_AIM OF THE TASK:_ Only one stretch of the data below should be repeated: the lines from the line containing "Valencia and the" through the line containing "Voronoi segmentations of", inclusive, exactly as they are.

(EXCERPTED DATA Opens)

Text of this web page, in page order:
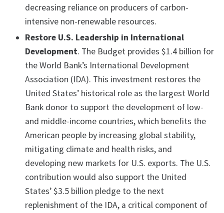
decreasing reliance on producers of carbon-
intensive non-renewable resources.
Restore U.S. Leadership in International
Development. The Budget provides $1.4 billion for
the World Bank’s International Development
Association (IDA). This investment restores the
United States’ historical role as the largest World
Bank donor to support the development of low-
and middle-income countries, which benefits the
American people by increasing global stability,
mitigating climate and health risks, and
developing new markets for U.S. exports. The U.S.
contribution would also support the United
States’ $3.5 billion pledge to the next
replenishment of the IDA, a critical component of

(EXCERPTED DATA Closes)
(EXCERPTED DATA Opens)

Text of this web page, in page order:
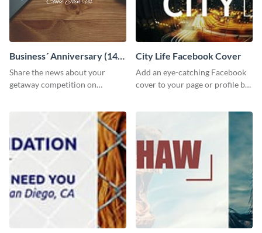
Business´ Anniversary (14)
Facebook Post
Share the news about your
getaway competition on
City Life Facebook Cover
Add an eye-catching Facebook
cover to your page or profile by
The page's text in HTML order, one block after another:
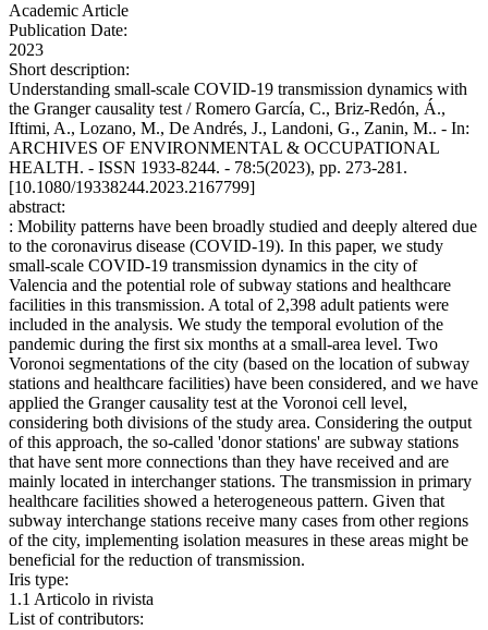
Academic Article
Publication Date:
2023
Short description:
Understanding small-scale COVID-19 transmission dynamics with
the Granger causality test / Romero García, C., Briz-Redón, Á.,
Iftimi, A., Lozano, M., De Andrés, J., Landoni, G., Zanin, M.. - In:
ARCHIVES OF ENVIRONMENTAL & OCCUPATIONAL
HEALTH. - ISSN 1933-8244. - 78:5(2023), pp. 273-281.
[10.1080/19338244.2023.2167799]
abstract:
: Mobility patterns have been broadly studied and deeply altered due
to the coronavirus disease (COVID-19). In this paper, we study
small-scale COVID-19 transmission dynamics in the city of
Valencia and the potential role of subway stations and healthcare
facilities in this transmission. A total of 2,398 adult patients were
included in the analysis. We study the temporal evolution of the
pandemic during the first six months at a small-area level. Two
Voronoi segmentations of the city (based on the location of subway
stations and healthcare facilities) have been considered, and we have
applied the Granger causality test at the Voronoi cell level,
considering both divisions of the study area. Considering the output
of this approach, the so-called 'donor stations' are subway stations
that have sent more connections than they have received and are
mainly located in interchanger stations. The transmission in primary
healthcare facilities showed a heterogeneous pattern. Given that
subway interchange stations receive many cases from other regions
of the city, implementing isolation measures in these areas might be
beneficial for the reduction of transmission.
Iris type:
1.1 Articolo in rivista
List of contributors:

(EXCERPTED DATA Closes)
(EXCERPTED DATA Opens)

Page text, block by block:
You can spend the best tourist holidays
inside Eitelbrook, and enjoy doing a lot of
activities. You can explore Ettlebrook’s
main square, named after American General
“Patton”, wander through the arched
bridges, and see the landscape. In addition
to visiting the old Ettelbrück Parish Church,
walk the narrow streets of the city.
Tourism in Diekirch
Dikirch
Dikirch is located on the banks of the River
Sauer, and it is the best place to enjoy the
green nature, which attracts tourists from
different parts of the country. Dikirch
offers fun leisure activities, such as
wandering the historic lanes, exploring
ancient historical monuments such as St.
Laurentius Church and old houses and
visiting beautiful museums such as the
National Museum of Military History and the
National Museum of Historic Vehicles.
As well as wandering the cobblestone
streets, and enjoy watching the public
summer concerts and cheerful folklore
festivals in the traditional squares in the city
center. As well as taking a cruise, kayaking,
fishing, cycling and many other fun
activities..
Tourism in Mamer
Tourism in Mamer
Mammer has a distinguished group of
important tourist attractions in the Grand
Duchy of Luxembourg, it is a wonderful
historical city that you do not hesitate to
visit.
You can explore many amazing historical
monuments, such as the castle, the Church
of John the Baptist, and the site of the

(EXCERPTED DATA Closes)

_PROBLEM SOLUTION:_
Valencia and the potential role of subway stations and healthcare
facilities in this transmission. A total of 2,398 adult patients were
included in the analysis. We study the temporal evolution of the
pandemic during the first six months at a small-area level. Two
Voronoi segmentations of the city (based on the location of subway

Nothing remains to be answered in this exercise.